AI Article Synopsis

  • Seven-month-old infants show a strong preference for looking at fearful faces compared to happy faces, indicating an attentional bias.
  • The study utilized eye tracking to analyze how infants' scanning patterns relate to their attraction to fearful faces, focusing on specific facial features like the eyes.
  • Findings revealed that infants paid more attention to fearful eyes, suggesting they play a key role in capturing attention and may help explain how infants develop emotion recognition skills.

Article Abstract

Seven-month-old infants display a robust attentional bias for fearful faces; however, the mechanisms driving this bias remain unclear.
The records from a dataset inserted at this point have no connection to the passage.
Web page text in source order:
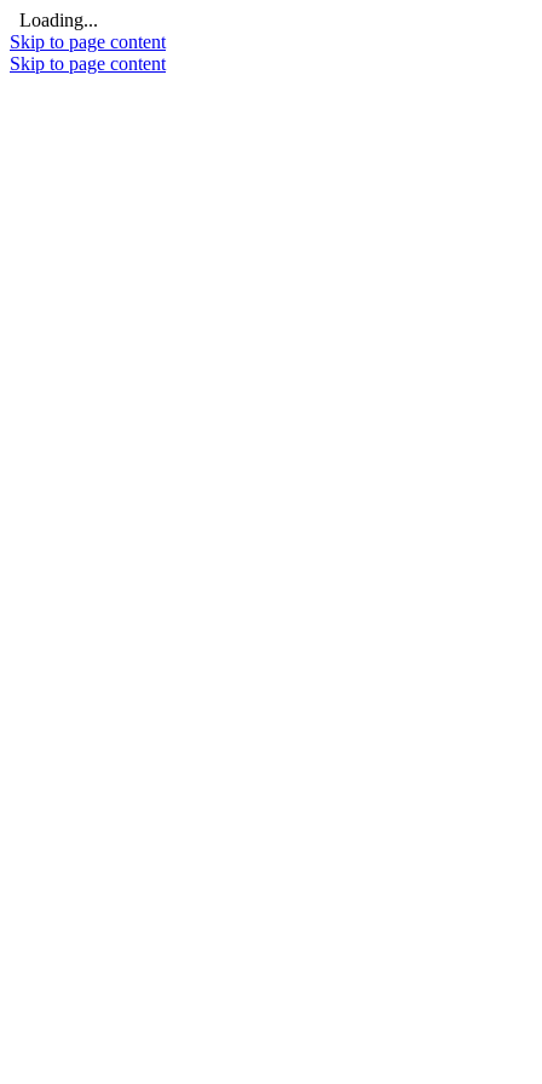
Loading...
Skip to page content
Skip to page content
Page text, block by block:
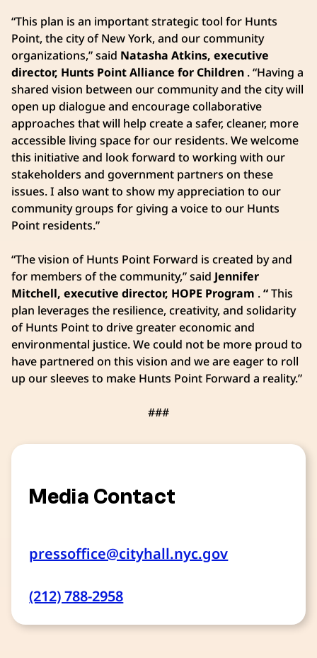
“This plan is an important strategic tool for Hunts
Point, the city of New York, and our community
organizations,” said Natasha Atkins, executive
director, Hunts Point Alliance for Children . “Having a
shared vision between our community and the city will
open up dialogue and encourage collaborative
approaches that will help create a safer, cleaner, more
accessible living space for our residents. We welcome
this initiative and look forward to working with our
stakeholders and government partners on these
issues. I also want to show my appreciation to our
community groups for giving a voice to our Hunts
Point residents.”
“The vision of Hunts Point Forward is created by and
for members of the community,” said Jennifer
Mitchell, executive director, HOPE Program .“This
plan leverages the resilience, creativity, and solidarity
of Hunts Point to drive greater economic and
environmental justice. We could not be more proud to
have partnered on this vision and we are eager to roll
up our sleeves to make Hunts Point Forward a reality.”
###
Media Contact
pressoffice@cityhall.nyc.gov
(212) 788-2958
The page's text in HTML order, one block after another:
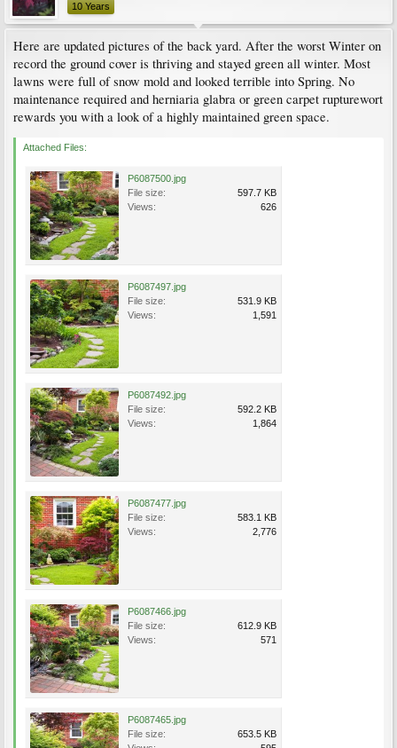
10 Years
Here are updated pictures of the back yard. After the worst Winter on
record the ground cover is thriving and stayed green all winter. Most
lawns were full of snow mold and looked terrible into Spring. No
maintenance required and herniaria glabra or green carpet rupturewort
rewards you with a look of a highly maintained green space.
Attached Files:
P6087500.jpg
File size:
597.7 KB
Views:
626
P6087497.jpg
File size:
531.9 KB
Views:
1,591
P6087492.jpg
File size:
592.2 KB
Views:
1,864
P6087477.jpg
File size:
583.1 KB
Views:
2,776
P6087466.jpg
File size:
612.9 KB
Views:
571
P6087465.jpg
File size:
653.5 KB
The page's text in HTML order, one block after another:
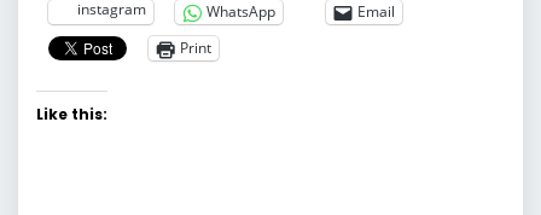
instagram
WhatsApp
Email
Print
Like this:
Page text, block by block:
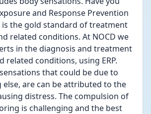
and Response Prevention
is the gold standard of treatment
related conditions. At NOCD we
in the diagnosis and treatment
related conditions, using ERP.
that could be due to
else, are can be attributed to the
distress. The compulsion of
is challenging and the best
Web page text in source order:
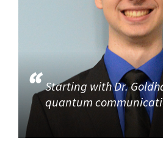
Starting with Dr.
quantum
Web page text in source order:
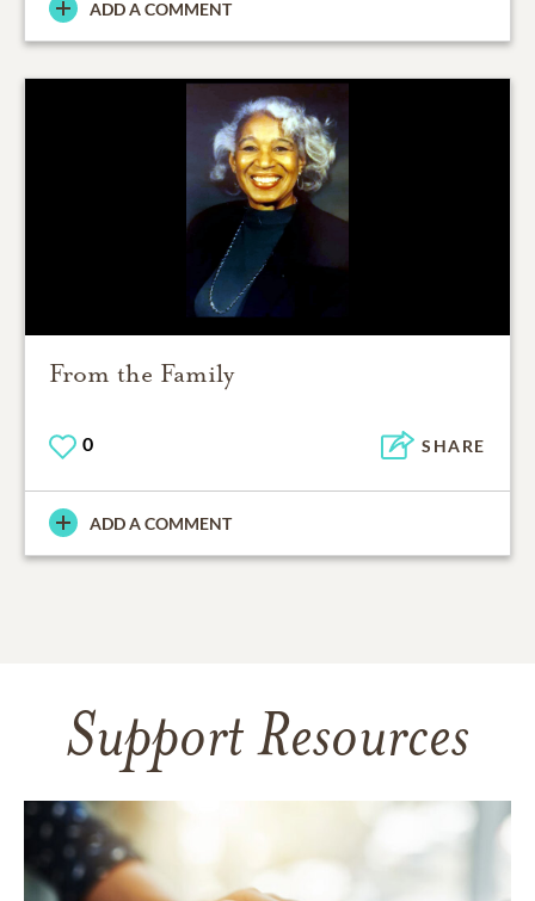
ADD A COMMENT
From the Family
0 SHARE
ADD A COMMENT
Support Resources
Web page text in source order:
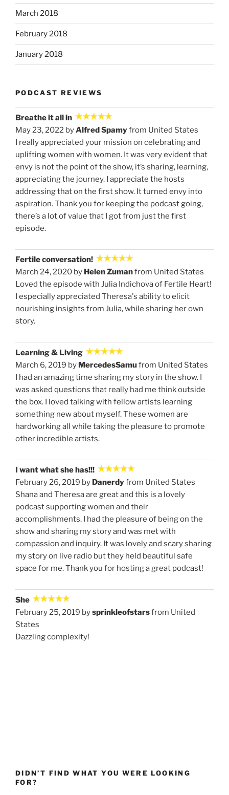
March 2018
February 2018
January 2018
PODCAST REVIEWS
Breathe it all in
May 23, 2022 byAlfred Spamyfrom United States
I really appreciated your mission on celebrating and
uplifting women with women. It was very evident that
envy is not the point of the show, it’s sharing, learning,
appreciating the journey. I appreciate the hosts
addressing that on the first show. It turned envy into
aspiration. Thank you for keeping the podcast going,
there’s a lot of value that I got from just the first
episode.
Fertile conversation!
March 24, 2020 by Helen Zumanfrom United States
Loved the episode with Julia Indichova of Fertile Heart!
I especially appreciated Theresa's ability to elicit
nourishing insights from Julia, while sharing her own
story.
Learning & Living
March 6, 2019 by MercedesSamufrom United States
I had an amazing time sharing my story in the show. I
was asked questions that really had me think outside
the box. I loved talking with fellow artists learning
something new about myself. These women are
hardworking all while taking the pleasure to promote
other incredible artists.
I want what she has!!!
February 26, 2019 by Danerdyfrom United States
Shana and Theresa are great and this is a lovely
podcast supporting women and their
accomplishments. I had the pleasure of being on the
show and sharing my story and was met with
compassion and inquiry. It was lovely and scary sharing
my story on live radio but they held beautiful safe
space for me. Thank you for hosting a great podcast!
She
February 25, 2019 bysprinkleofstarsfrom United
States
Dazzling complexity!
DIDN’T FIND WHAT YOU WERE LOOKING
FOR?
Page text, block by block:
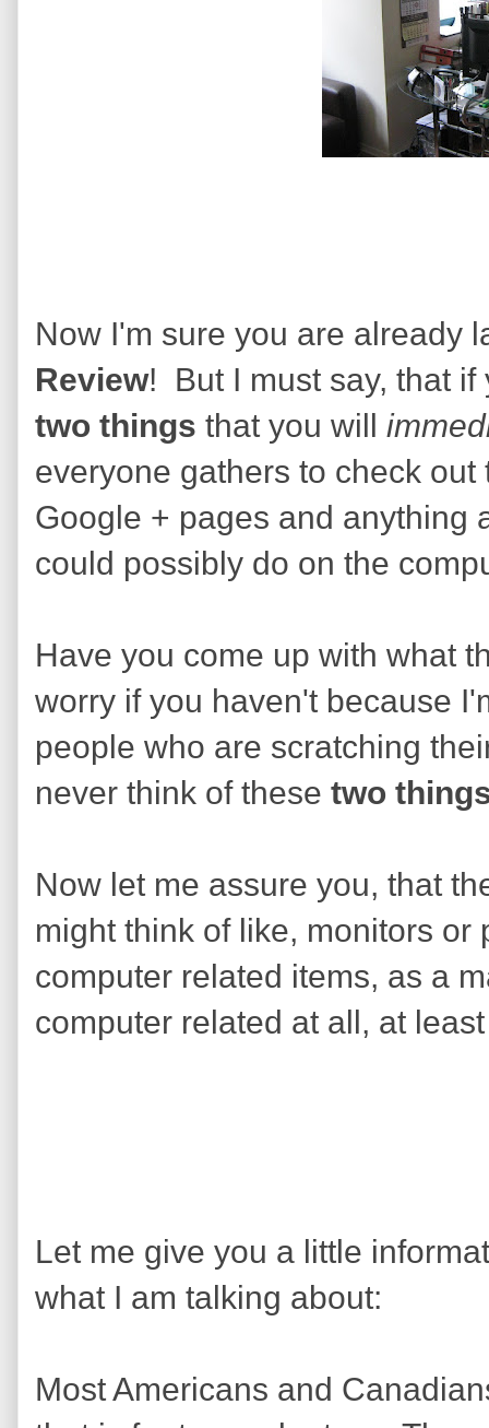
Now I'm sure you are already
Review! But I must say, that if
two things that you will
everyone gathers to check
Google + pages and anything
could possibly do on the
Have you come up with what
worry if you haven't because
people who are scratching
never think of these two
Now let me assure you, that
might think of like, monitors or
computer related items, as a
computer related at all, at
Let me give you a little
what I am talking about:
Most Americans and
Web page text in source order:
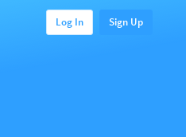
Log In Sign Up
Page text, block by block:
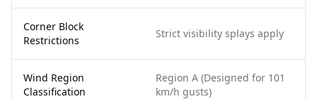
Corner Block
Restrictions
Strict visibility splays apply
Wind Region
Classification
Region A (Designed for 101
km/h gusts)
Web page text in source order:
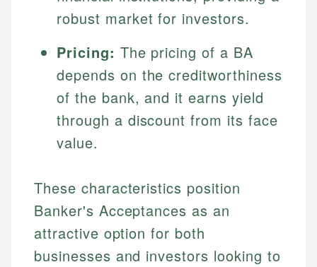
robust market for investors.
Pricing: The pricing of a BA
depends on the creditworthiness
of the bank, and it earns yield
through a discount from its face
value.
These characteristics position
Banker's Acceptances as an
attractive option for both
businesses and investors looking to
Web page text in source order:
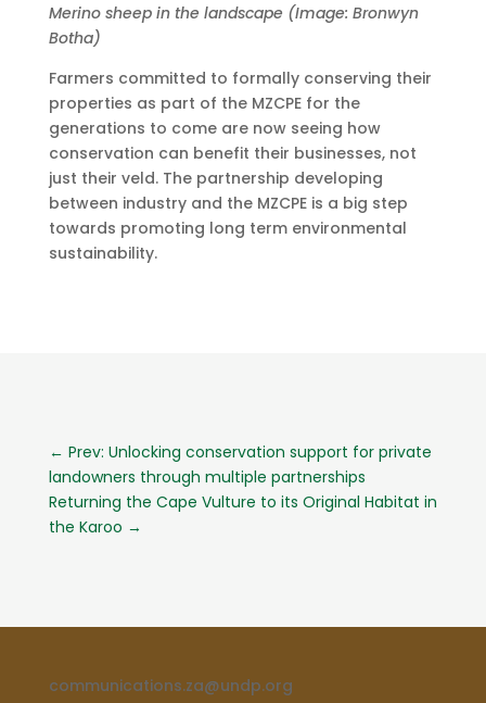
Merino sheep in the landscape (Image: Bronwyn
Botha)
Farmers committed to formally conserving their
properties as part of the MZCPE for the
generations to come are now seeing how
conservation can benefit their businesses, not
just their veld. The partnership developing
between industry and the MZCPE is a big step
towards promoting long term environmental
sustainability.
← Prev: Unlocking conservation support for private
landowners through multiple partnerships
Returning the Cape Vulture to its Original Habitat in
the Karoo →
communications.za@undp.org
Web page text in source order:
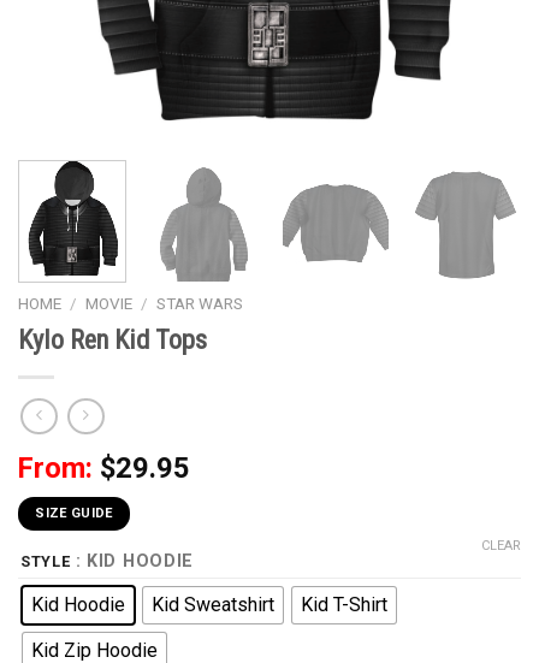
HOME / MOVIE / STAR WARS
Kylo Ren Kid Tops
From: $29.95
SIZE GUIDE
STYLE : KID HOODIE
Kid Hoodie Kid Sweatshirt
Kid T-Shirt
Kid Zip Hoodie
CLEAR
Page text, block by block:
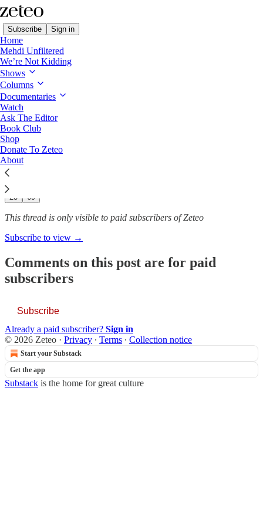
Subscribe Sign in
Home
Mehdi Unfiltered
We’re Not Kidding
Shows
Columns
Documentaries
Watch
Ask The Editor
Book Club
Shop
Donate To Zeteo
About
6 Months On, 7 Ways Israel
Has Destroyed the…
Team Zeteo
Apr 10
23 69
This thread is only visible to paid subscribers of Zeteo
Subscribe to view →
Comments on this post are for paid
subscribers
Subscribe
Already a paid subscriber? Sign in
© 2026 Zeteo · Privacy ∙ Terms ∙ Collection notice
Start your Substack
Get the app
Substack is the home for great culture
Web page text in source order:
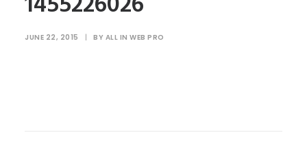
JUNE 22, 2015 | BY ALL IN WEB PRO
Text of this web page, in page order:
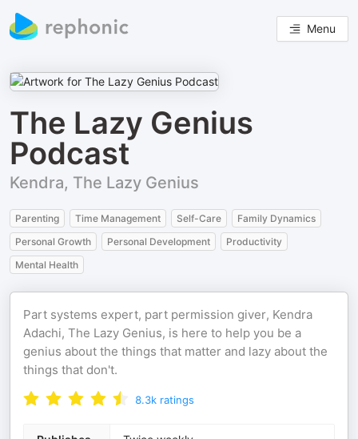
Menu
The Lazy Genius
Podcast
Kendra, The Lazy Genius
Parenting Time Management Self-Care
Family Dynamics
Personal Growth
Personal Development
Productivity
Mental Health
Part systems expert, part permission giver, Kendra
Adachi, The Lazy Genius, is here to help you be a
genius about the things that matter and lazy about the
things that don't.
8.3k ratings
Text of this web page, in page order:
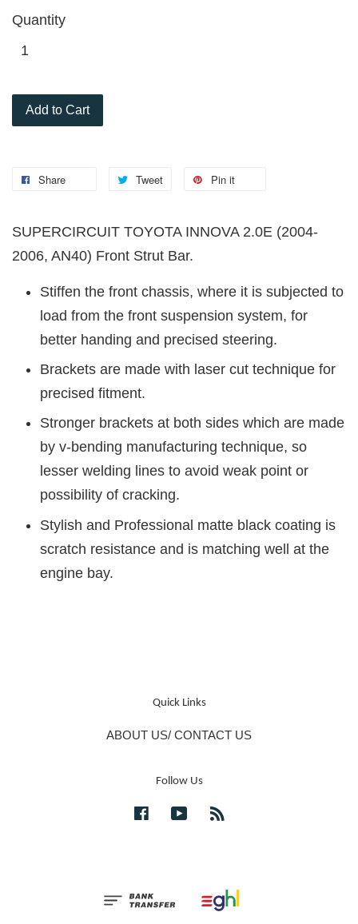
Quantity
Add to Cart
Share Tweet Pin it
SUPERCIRCUIT TOYOTA INNOVA 2.0E (2004-
2006, AN40) Front Strut Bar.
Stiffen the front chassis, where it is subjected to
load from the front suspension system, for
better handing and precised steering.
Brackets are made with laser cut technique for
precised fitment.
Stronger brackets at both sides which are made
by v-bending manufacturing technique, so
lesser welding lines to avoid weak point or
possibility of cracking.
Stylish and Professional matte black coating is
scratch resistance and is matching well at the
engine bay.
Quick Links
ABOUT US/ CONTACT US
Follow Us
FacebookYouTube
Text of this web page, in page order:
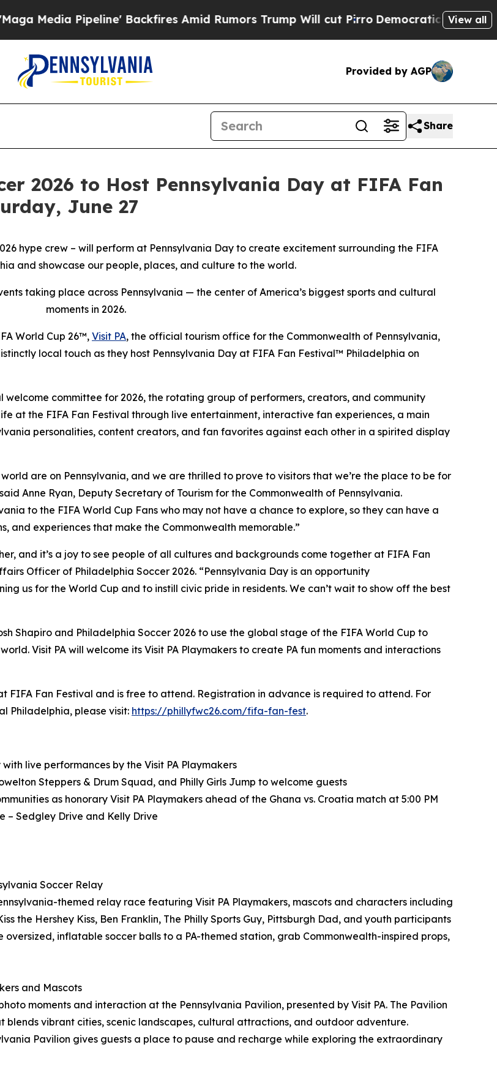
Pipeline' Backfires Amid Rumors Trump Will cut PirroDemocratic Socialists ofView all
Provided by AGP
Share
2026 to Host Pennsylvania Day at FIFA Fan
June 27
hype crew – will perform at Pennsylvania Day to create excitement surrounding the FIFA
and showcase our people, places, and culture to the world.
taking place across Pennsylvania — the center of America’s biggest sports and cultural
moments in 2026.
World Cup 26™, Visit PA, the official tourism office for the Commonwealth of Pennsylvania,
local touch as they host Pennsylvania Day at FIFA Fan Festival™ Philadelphia on
welcome committee for 2026, the rotating group of performers, creators, and community
at the FIFA Fan Festival through live entertainment, interactive fan experiences, a main
personalities, content creators, and fan favorites against each other in a spirited display
are on Pennsylvania, and we are thrilled to prove to visitors that we’re the place to be for
Anne Ryan, Deputy Secretary of Tourism for the Commonwealth of Pennsylvania.
to the FIFA World Cup Fans who may not have a chance to explore, so they can have a
and experiences that make the Commonwealth memorable.”
and it’s a joy to see people of all cultures and backgrounds come together at FIFA Fan
Officer of Philadelphia Soccer 2026. “Pennsylvania Day is an opportunity
us for the World Cup and to instill civic pride in residents. We can’t wait to show off the best
Shapiro and Philadelphia Soccer 2026 to use the global stage of the FIFA World Cup to
Visit PA will welcome its Visit PA Playmakers to create PA fun moments and interactions
FIFA Fan Festival and is free to attend. Registration in advance is required to attend. For
Philadelphia, please visit: https://phillyfwc26.com/fifa-fan-fest.
live performances by the Visit PA Playmakers
Steppers & Drum Squad, and Philly Girls Jump to welcome guests
as honorary Visit PA Playmakers ahead of the Ghana vs. Croatia match at 5:00 PM
– Sedgley Drive and Kelly Drive
Soccer Relay
themed relay race featuring Visit PA Playmakers, mascots and characters including
the Hershey Kiss, Ben Franklin, The Philly Sports Guy, Pittsburgh Dad, and youth participants
inflatable soccer balls to a PA-themed station, grab Commonwealth-inspired props,
and Mascots
moments and interaction at the Pennsylvania Pavilion, presented by Visit PA. The Pavilion
blends vibrant cities, scenic landscapes, cultural attractions, and outdoor adventure.
Pavilion gives guests a place to pause and recharge while exploring the extraordinary

The objective of the current study was to replicate the attentional bias for fearful faces and to investigate how infants' online scanning patterns relate to this preference. Infants' visual scanning patterns toward fearful and happy faces were captured using eye tracking in a paired-preference task, specifically exploring if the fear preference is driven by increased attention to particular facial features. Infants allocated increased attention toward the fearful face compared to the happy face overall, thus successfully replicating the attentional bias, and greater attention toward the fearful eyes was associated with a greater magnitude of the fear preference. The current findings suggest that the fearful eyes are a salient facial feature in capturing infants' attention toward the fearful face and that increased scanning of the fearful eyes may be one mechanism driving the overall fear preference. In addition, scanning patterns, and attention to critical features specifically, are highlighted as a strategy for examining the mechanisms underlying the development of emotion recognition abilities in infancy.